What is needed is an exact transcription of the line containing "Text of this" and every line after it through the end of the entries below, with no pictures.
═══
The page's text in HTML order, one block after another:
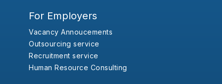
For Employers
Vacancy Annoucements
Outsourcing service
Recruitment service
Human Resource Consulting
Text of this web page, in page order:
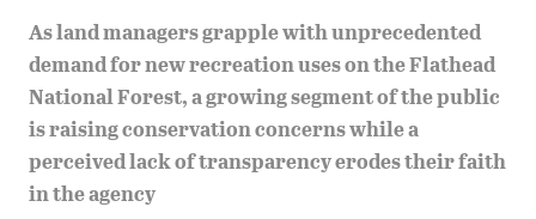
As land managers grapple with unprecedented
demand for new recreation uses on the Flathead
National Forest, a growing segment of the public
is raising conservation concerns while a
perceived lack of transparency erodes their faith
in the agency
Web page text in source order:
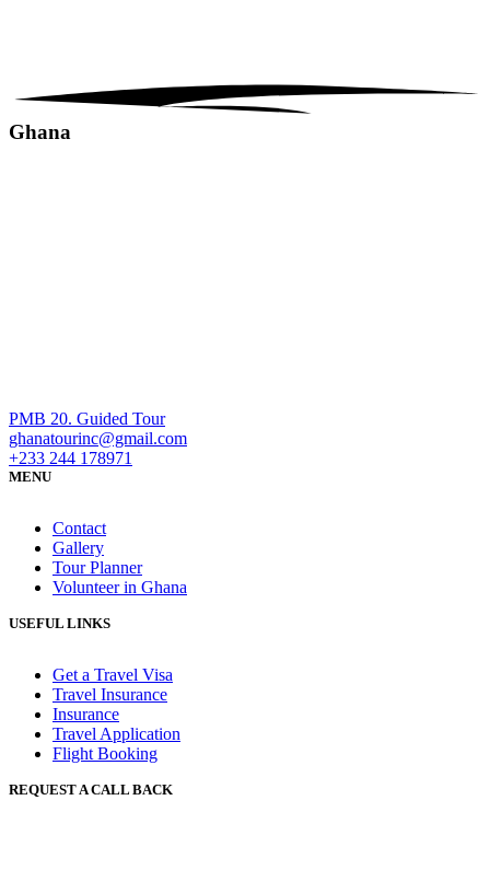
═══
- Written answer
Text of this web page, in page order:
As land managers grapple with unprecedented
demand for new recreation uses on the Flathead
National Forest, a growing segment of the public
is raising conservation concerns while a
perceived lack of transparency erodes their faith
in the agency
Web page text in source order:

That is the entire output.